Ah, how great to see cdm’s reference to Billy Harner and to see Billy aka The Human Perkulator aka Perk appear on a recent thread.
I love Billy Harner and have for 50+ years now. Such fond memories of hearing his “hits” on WFIL-AM and WIBG-AM – the two top 40 stations in Philly for all of you non-Philadelphia Townsfolk.
“Hits” is in quotes because he never charted nationally but he was a hit locally and for a long long time. I never was lucky enough to see him live nor to get my haircut at his shop. Once, probably 25 years ago, I did make a trip from Connecticut down to Upper Darby to see him play in some nothing little restaurant or bar or something only to find that the gig had been canceled.
Anyway, his catalog isn’t very big. A lot of singles, many of which are highly valued among Northern Soul fans, one LP proper, and a couple of CDs most of which are grey area “reissues” of his LP and singles and a 2000 CD with lots of remakes. I have the latter, inscribed and signed, a copy of the LP, and about 20 singles, mostly purchased from old Goldmine ads and from Val Shively’s R&B Records. Memories…
Billy had three local “hits”. Please you should listen to them all.
His biggest was “Sally Sayin’ Somethin’”
My personal favorite has always been “Homicide Dresser.”
The other was the title track from his LP She’s Almost You.
There are a lot more for you to find on YouTube if you are inclined, including live versions of the three above. They are from 40 years after the fact but I enjoyed them enough to wish that gig hadn’t been canceled.
I think Billy is in bad health in recent years and his Website no longer exists. Anyone who knows more details, please let me know.
Oh, and one more song, this especially for Mr. Mod, Perk doing “Magic Carpet Ride.”
I’ve never heard of him before, those tracks are rather fun.
Northern Soul has always felt to me like a really weird genre, music from thousands of miles away forever associated with a suburb of Manchester known only for a universally inland pier, the title of a depressing book by George Orwell and white kids dancing to Sam and Dave records.
I grew up in an English seaside town about ten years too late and nearly five hundred miles from the action, but Northern Soul and Motown were still the big floor fillers at the small, unbelievably sticky and rundown function rooms under hotels and over pubs which still pass for most British night clubs and music venues today. At the height of disco, punk, the mod revival, two tone, new romantics, you’d never go to even the feeblest school disco without hearing Harlem Shuffle, There’s a Ghost in my House and Needle in a Haystack. I can still name any of those tunes in one, and probably remember all the words. The exception was heavy metal discos, where the only crossover with music the likes of us recognised were the equally ubiquitous his of Quo.

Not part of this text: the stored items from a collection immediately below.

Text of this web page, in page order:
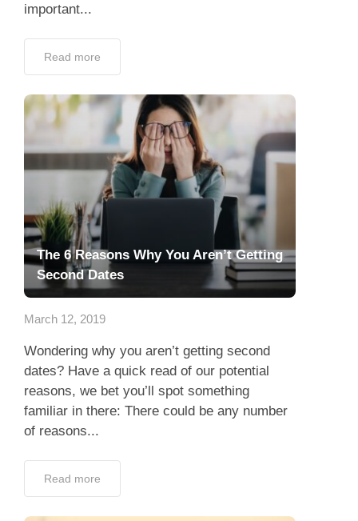
important...
Read more
The 6 Reasons Why You Aren’t Getting
Second Dates
March 12, 2019
Wondering why you aren’t getting second
dates? Have a quick read of our potential
reasons, we bet you’ll spot something
familiar in there: There could be any number
of reasons...
Read more
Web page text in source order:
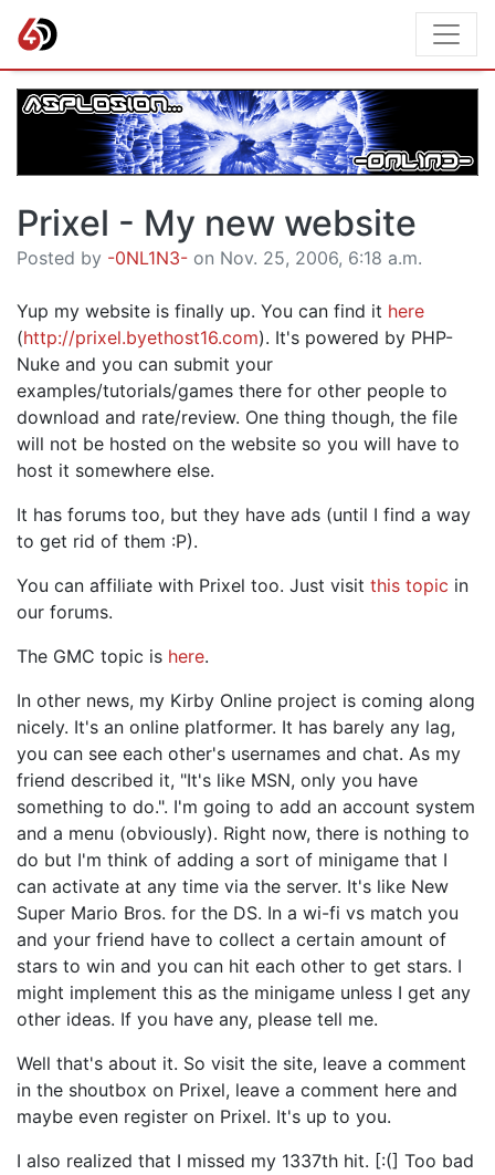
Prixel - My new website
Posted by -0NL1N3- on Nov. 25, 2006, 6:18 a.m.
Yup my website is finally up. You can find it here
(http://prixel.byethost16.com). It's powered by PHP-
Nuke and you can submit your
examples/tutorials/games there for other people to
download and rate/review. One thing though, the file
will not be hosted on the website so you will have to
host it somewhere else.
It has forums too, but they have ads (until I find a way
to get rid of them :P).
You can affiliate with Prixel too. Just visit this topic in
our forums.
The GMC topic is here.
In other news, my Kirby Online project is coming along
nicely. It's an online platformer. It has barely any lag,
you can see each other's usernames and chat. As my
friend described it, "It's like MSN, only you have
something to do.". I'm going to add an account system
and a menu (obviously). Right now, there is nothing to
do but I'm think of adding a sort of minigame that I
can activate at any time via the server. It's like New
Super Mario Bros. for the DS. In a wi-fi vs match you
and your friend have to collect a certain amount of
stars to win and you can hit each other to get stars. I
might implement this as the minigame unless I get any
other ideas. If you have any, please tell me.
Well that's about it. So visit the site, leave a comment
in the shoutbox on Prixel, leave a comment here and
maybe even register on Prixel. It's up to you.
I also realized that I missed my 1337th hit. [:(] Too bad
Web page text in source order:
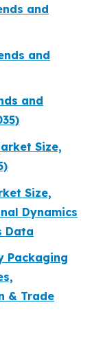
and
and
and
Size,
Size,
Dynamics
Data
Packaging
& Trade
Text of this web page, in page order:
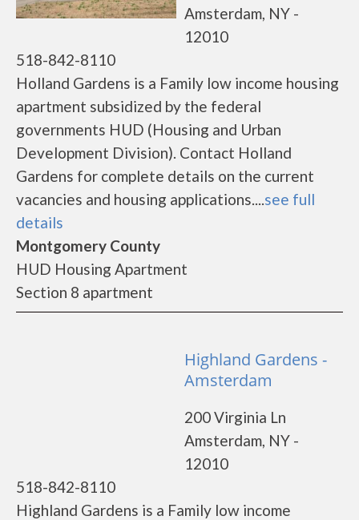
Amsterdam, NY -
12010
518-842-8110
Holland Gardens is a Family low income housing
apartment subsidized by the federal
governments HUD (Housing and Urban
Development Division). Contact Holland
Gardens for complete details on the current
vacancies and housing applications....see full
details
Montgomery County
HUD Housing Apartment
Section 8 apartment
Highland Gardens -
Amsterdam
200 Virginia Ln
Amsterdam, NY -
12010
518-842-8110
Highland Gardens is a Family low income
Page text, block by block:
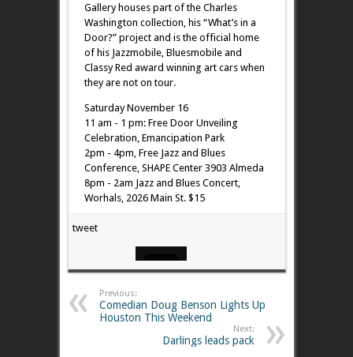
Gallery houses part of the Charles
Washington collection, his “What’s in a
Door?” project and is the official home
of his Jazzmobile, Bluesmobile and
Classy Red award winning art cars when
they are not on tour.
Saturday November 16
11 am - 1 pm: Free Door Unveiling
Celebration, Emancipation Park
2pm - 4pm, Free Jazz and Blues
Conference, SHAPE Center 3903 Almeda
8pm - 2am Jazz and Blues Concert,
Worhals, 2026 Main St. $15
tweet
Previous:
Comedian Doug Benson Lights Up
Houston This Weekend
Next:
Darlings leads pack
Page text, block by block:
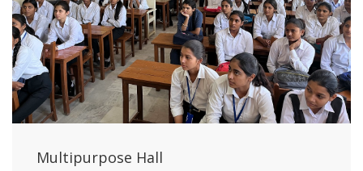
Multipurpose Hall
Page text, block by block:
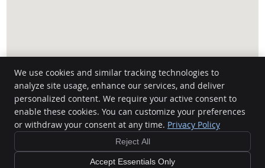
Canteenwala Chiropractic
Winnipeg,MBR3T 2C3
Copyright
Legal Privacy Cookies Accessibility Terms of Service
We use cookies and similar tracking technologies to
analyze site usage, enhance our services, and deliver
personalized content. We require your active consent to
enable these cookies. You can customize your preferences
or withdraw your consent at any time. Privacy Policy
Reject All
Accept Essentials Only

The Wigan Casino may sound like Shangri-la transported to the North West, but I can imagine what it was probably like. I wasn’t even shocked when I went backstage at our town’s main music venue a couple of years ago to find the dressing rooms are closer to a back alley in a midlands slum with a temporary roof banged over the walls than anywhere you’d want to visit twice. And goodness knows I’m not fussy.
You’ll hear this music, and it’s friends and relations, anywhere music is played and performed in the UK, as if we’ve all had DNA transplants that call us like salmon returning home to spawn.
Mrs H and I went to a field nearby to pick blackberries the other afternoon and the social club nearby was blasting out what sounded like deep cuts by the Supremes while we enjoyed the sunshine and thought about crumble.
Universally derided inland pier…
What a perkuliar way to spell “percolatator.”